Contrasts in precipitation characteristics across the baiu front are examined with Tropical Rainfall Measuring Mission (TRMM) Precipitation Radar (PR) data near Japan during June–July (1998–2011). The vertical structure of atmospheric stratification differs between the tropics and midlatitudes. On an average, the baiu front is found around the latitude that roughly divides the midlatitude atmosphere from the tropical atmosphere. Precipitation characteristics are compared between the southern and northern sides of the reference latitude of the baiu front, which is detected with equivalent potential temperature at 1000 hPa of 345 K in terms of the boundary between the tropics and midlatitudes.

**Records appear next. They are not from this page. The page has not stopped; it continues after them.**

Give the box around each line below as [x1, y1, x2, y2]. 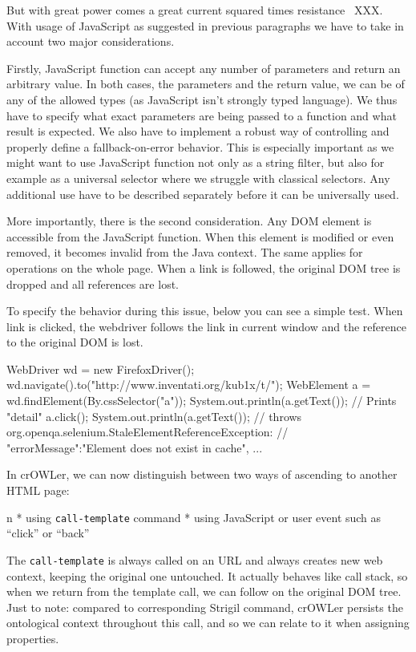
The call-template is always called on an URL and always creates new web [6, 551, 383, 568]
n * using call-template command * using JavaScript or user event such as [6, 508, 382, 525]
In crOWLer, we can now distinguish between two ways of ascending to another [6, 466, 398, 483]
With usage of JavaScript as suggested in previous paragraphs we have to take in [6, 17, 404, 34]
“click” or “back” [6, 524, 90, 541]
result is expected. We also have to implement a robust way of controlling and [6, 123, 390, 140]
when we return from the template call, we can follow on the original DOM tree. [6, 583, 402, 600]
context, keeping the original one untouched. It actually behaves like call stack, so [6, 567, 408, 584]
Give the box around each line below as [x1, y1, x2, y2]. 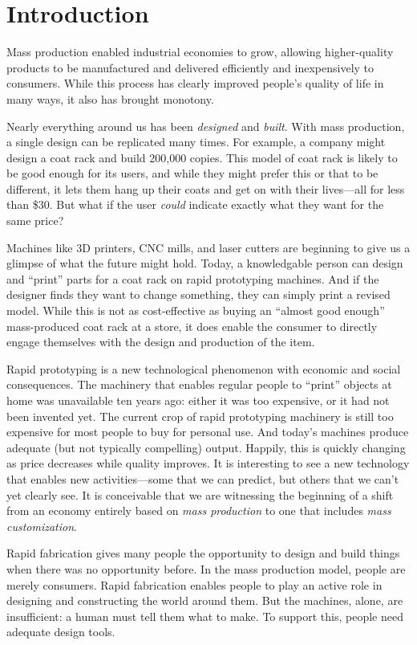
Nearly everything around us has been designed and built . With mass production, [6, 117, 405, 134]
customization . [6, 517, 77, 534]
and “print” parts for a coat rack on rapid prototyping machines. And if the [6, 270, 379, 287]
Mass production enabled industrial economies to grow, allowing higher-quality [6, 43, 394, 60]
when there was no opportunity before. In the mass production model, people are [6, 560, 406, 577]
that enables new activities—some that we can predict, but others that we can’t [6, 470, 399, 487]
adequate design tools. [6, 623, 115, 640]
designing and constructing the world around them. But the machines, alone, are [6, 592, 403, 609]
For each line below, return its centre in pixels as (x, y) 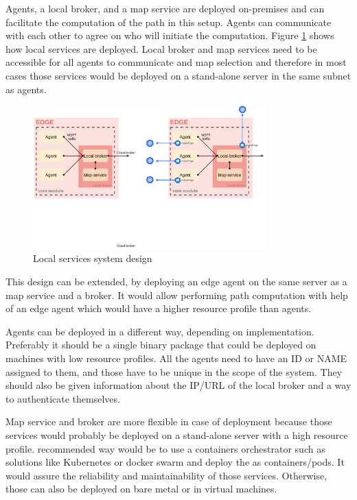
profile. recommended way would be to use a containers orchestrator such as (165, 448)
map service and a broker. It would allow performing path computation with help (177, 295)
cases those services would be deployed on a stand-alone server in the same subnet (178, 75)
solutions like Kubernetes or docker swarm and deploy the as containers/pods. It (175, 462)
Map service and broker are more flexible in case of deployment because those (169, 421)
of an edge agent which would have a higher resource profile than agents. (159, 308)
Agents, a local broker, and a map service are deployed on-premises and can (165, 8)
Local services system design (93, 258)
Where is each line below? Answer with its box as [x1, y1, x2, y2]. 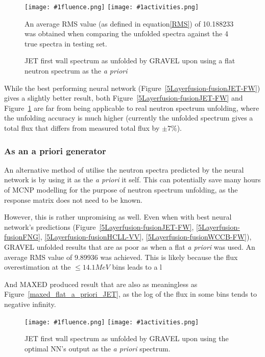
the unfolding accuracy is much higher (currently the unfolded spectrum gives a [4, 112, 253, 123]
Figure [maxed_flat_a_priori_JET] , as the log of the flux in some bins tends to [4, 289, 257, 299]
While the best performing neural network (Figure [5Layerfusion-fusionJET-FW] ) [4, 82, 260, 93]
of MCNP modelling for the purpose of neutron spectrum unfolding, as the [4, 184, 238, 195]
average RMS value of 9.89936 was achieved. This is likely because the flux [4, 251, 238, 262]
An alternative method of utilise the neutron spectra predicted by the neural [4, 164, 244, 175]
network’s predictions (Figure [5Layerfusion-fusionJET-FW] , [4, 221, 194, 232]
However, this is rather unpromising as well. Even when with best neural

The results show that there are obvious differences in precipitation characteristics between the southern and northern sides. In the south, convective rainfall ratios (CRRs) are 40%–60%, which are larger than those in the north (20%–40%). Greater rainfall intensity and taller/deeper precipitation are also observed in the south. Moreover, the characteristics of precipitation features (PFs), which are contiguous areas of nonzero rainfall, differ between the southern and northern sides. In the north, wide stratiform precipitation systems with CRRs of 0%–40% and heights of 8–11 km are dominant. In the south, organized precipitation systems with heights of 12–14 km and CRRs of 30%–50% and those with very large heights (14–17 km) and CRRs of 50%–80% are dominant in addition to wide stratiform precipitation systems. These results suggest that the mechanisms to bring rainfall are different between the southern and northern regions of the baiu front.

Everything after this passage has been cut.